**Description of the task**
Make an exact transcript of the lines in the data below, starting with the one containing "Mais cette tendance" and going on through the one containing "In-class assignments will", with both included and the pictures left out.
Raw data START
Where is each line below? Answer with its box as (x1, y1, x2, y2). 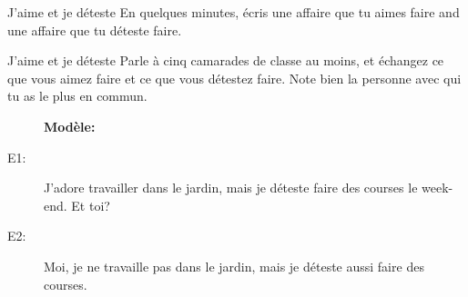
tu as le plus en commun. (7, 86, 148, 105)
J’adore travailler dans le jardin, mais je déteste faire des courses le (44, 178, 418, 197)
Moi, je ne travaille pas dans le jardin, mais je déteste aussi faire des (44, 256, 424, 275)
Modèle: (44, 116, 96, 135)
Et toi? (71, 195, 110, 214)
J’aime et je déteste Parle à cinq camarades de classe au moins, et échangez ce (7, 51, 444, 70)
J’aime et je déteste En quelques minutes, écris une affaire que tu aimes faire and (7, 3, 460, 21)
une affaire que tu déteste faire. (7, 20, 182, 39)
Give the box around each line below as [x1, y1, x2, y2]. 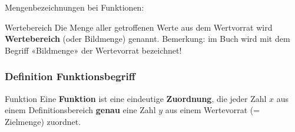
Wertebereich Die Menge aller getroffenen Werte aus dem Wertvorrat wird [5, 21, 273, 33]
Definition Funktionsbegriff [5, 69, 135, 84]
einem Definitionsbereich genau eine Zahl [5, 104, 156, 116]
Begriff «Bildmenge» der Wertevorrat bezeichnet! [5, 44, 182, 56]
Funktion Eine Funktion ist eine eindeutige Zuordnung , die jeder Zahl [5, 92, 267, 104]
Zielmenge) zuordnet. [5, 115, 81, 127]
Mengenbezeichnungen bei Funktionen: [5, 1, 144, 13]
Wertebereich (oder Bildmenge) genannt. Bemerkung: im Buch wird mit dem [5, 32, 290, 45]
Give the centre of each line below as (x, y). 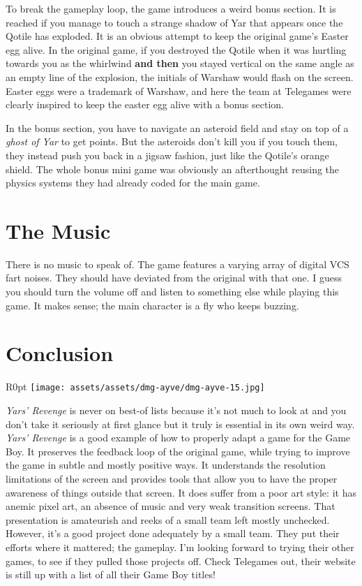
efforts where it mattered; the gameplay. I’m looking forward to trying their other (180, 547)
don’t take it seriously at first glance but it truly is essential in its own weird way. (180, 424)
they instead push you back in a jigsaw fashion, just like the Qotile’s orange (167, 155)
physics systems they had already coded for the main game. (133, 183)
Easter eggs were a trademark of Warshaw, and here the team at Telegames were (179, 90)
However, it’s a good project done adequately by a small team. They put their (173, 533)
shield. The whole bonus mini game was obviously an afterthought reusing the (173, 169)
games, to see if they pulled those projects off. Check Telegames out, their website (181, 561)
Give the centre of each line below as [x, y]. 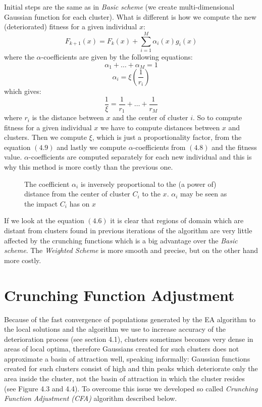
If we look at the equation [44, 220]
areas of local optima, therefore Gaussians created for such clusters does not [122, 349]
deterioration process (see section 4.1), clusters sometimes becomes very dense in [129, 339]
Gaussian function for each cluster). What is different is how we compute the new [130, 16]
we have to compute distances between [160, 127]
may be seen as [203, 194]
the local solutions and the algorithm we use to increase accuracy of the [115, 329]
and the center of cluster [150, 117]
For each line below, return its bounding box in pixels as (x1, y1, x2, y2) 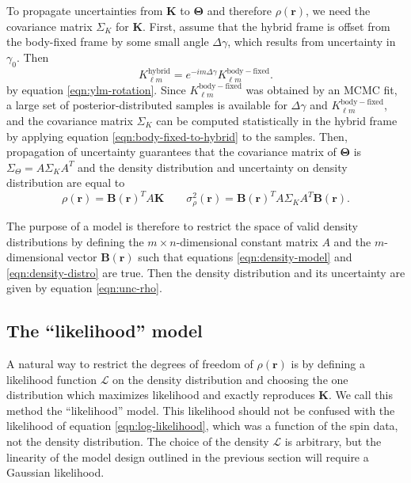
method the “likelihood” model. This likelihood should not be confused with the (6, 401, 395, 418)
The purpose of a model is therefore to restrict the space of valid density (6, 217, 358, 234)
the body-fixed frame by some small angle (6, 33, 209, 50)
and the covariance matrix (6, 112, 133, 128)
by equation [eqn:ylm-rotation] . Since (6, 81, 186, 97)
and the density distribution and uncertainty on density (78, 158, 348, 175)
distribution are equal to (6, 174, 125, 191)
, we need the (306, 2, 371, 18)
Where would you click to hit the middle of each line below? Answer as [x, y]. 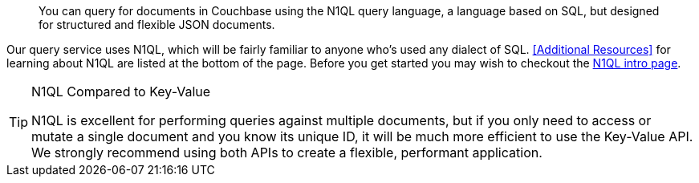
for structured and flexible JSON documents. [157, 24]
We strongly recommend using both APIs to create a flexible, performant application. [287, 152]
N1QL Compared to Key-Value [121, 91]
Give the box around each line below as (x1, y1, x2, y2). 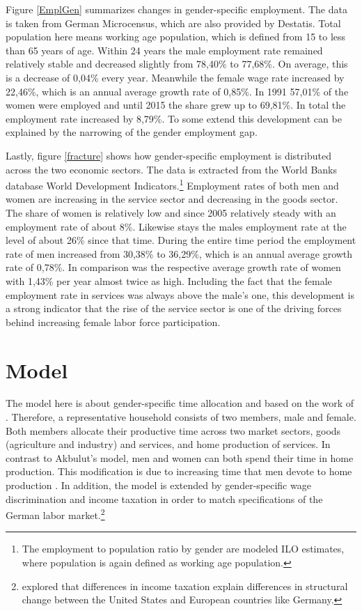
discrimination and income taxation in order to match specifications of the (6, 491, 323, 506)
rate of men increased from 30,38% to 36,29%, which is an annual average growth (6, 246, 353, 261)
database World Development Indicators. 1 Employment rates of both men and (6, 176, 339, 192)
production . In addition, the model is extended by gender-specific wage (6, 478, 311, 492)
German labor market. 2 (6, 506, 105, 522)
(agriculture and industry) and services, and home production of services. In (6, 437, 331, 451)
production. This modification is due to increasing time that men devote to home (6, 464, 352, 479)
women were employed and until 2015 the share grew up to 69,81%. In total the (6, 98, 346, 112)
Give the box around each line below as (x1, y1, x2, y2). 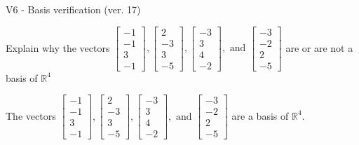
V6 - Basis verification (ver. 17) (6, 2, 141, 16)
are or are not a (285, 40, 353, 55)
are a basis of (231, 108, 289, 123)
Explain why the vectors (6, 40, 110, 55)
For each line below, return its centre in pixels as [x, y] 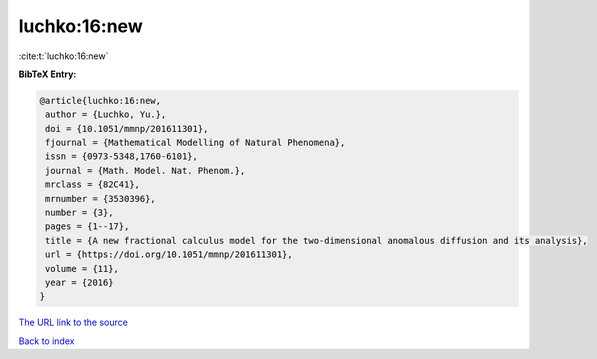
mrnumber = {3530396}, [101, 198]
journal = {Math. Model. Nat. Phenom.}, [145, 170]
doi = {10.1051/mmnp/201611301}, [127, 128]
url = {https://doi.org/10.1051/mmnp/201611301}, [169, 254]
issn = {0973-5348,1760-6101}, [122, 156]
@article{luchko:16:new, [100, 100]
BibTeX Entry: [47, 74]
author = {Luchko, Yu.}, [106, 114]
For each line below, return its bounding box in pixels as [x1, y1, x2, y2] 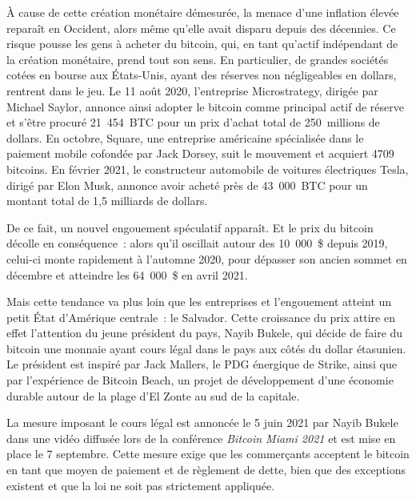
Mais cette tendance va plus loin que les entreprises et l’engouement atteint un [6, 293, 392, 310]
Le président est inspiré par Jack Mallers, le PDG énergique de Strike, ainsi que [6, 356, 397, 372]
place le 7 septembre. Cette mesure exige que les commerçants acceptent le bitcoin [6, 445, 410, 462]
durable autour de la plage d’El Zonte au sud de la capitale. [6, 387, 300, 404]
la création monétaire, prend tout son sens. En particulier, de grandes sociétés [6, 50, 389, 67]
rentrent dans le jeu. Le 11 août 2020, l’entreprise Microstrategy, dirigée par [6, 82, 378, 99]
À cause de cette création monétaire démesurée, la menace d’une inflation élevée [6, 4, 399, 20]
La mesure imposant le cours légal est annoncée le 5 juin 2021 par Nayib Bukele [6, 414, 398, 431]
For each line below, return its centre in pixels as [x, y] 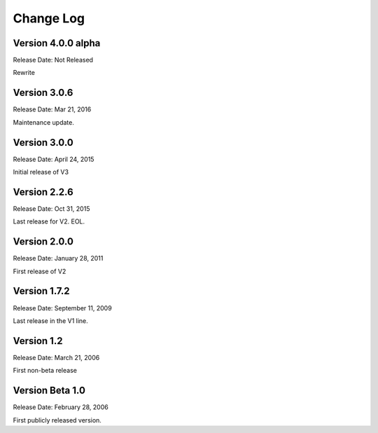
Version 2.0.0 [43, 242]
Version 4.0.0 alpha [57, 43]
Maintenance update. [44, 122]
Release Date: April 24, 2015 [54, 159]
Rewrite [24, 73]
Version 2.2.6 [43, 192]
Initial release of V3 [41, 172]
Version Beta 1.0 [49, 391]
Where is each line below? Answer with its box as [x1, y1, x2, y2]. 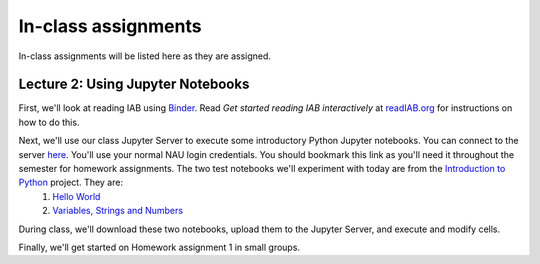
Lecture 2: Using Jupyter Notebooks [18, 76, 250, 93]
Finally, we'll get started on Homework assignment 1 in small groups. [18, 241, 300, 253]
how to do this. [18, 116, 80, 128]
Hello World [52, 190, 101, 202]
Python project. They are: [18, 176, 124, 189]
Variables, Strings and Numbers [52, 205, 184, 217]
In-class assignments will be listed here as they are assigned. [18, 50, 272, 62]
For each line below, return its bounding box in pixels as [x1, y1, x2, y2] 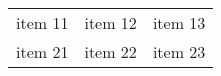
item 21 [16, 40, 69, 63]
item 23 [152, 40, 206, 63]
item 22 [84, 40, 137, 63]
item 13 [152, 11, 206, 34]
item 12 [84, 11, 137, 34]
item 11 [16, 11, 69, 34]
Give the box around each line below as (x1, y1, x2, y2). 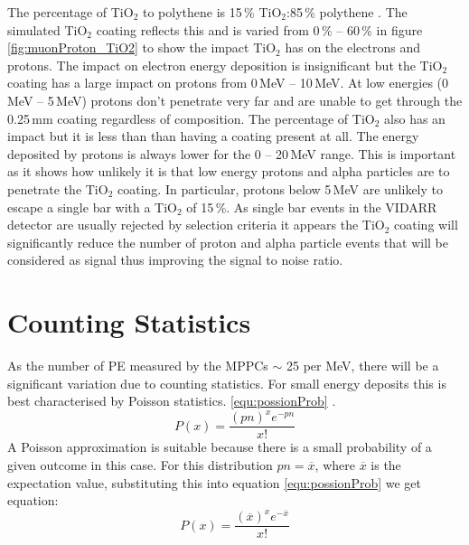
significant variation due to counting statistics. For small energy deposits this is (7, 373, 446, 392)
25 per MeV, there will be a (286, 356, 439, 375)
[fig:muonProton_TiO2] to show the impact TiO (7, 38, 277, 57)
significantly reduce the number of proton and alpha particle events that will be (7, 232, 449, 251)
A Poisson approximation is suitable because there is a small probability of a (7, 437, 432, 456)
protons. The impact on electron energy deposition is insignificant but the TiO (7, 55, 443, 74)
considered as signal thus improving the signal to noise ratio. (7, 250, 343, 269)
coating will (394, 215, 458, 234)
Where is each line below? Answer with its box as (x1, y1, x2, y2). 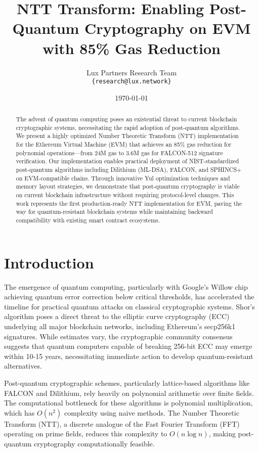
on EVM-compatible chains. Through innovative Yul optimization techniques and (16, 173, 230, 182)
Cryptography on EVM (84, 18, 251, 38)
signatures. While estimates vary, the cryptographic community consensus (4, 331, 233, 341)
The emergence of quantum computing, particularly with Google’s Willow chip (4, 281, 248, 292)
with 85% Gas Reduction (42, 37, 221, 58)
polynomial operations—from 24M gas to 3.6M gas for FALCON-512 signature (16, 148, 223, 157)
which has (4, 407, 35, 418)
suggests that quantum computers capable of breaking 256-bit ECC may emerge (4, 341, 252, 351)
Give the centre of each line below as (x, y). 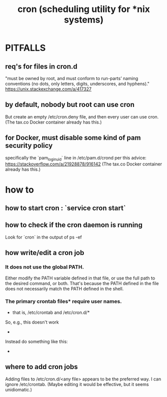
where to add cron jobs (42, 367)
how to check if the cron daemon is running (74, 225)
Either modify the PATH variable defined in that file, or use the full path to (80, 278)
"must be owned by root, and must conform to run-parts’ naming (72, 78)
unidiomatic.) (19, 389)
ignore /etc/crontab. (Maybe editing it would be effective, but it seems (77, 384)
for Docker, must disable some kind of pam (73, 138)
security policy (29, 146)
Raw data END
**Answer to this task**
Mais cette tendance va plus loin que les entreprises et l’engouement atteint un [6, 293, 392, 310]
Le président est inspiré par Jack Mallers, le PDG énergique de Strike, ainsi que [6, 356, 397, 372]
place le 7 septembre. Cette mesure exige que les commerçants acceptent le bitcoin [6, 445, 410, 462]
durable autour de la plage d’El Zonte au sud de la capitale. [6, 387, 300, 404]
la création monétaire, prend tout son sens. En particulier, de grandes sociétés [6, 50, 389, 67]
rentrent dans le jeu. Le 11 août 2020, l’entreprise Microstrategy, dirigée par [6, 82, 378, 99]
À cause de cette création monétaire démesurée, la menace d’une inflation élevée [6, 4, 399, 20]
La mesure imposant le cours légal est annoncée le 5 juin 2021 par Nayib Bukele [6, 414, 398, 431]
For each line below, return its centre in pixels as [x, y] 
Version 2.0.0 [43, 242]
Version 4.0.0 alpha [57, 43]
Maintenance update. [44, 122]
Release Date: April 24, 2015 [54, 159]
Rewrite [24, 73]
Version 2.2.6 [43, 192]
Initial release of V3 [41, 172]
Version Beta 1.0 [49, 391]
Where is each line below? Answer with its box as [x1, y1, x2, y2]. 
Lecture 2: Using Jupyter Notebooks [18, 76, 250, 93]
Finally, we'll get started on Homework assignment 1 in small groups. [18, 241, 300, 253]
how to do this. [18, 116, 80, 128]
Hello World [52, 190, 101, 202]
Python project. They are: [18, 176, 124, 189]
Variables, Strings and Numbers [52, 205, 184, 217]
In-class assignments will be listed here as they are assigned. [18, 50, 272, 62]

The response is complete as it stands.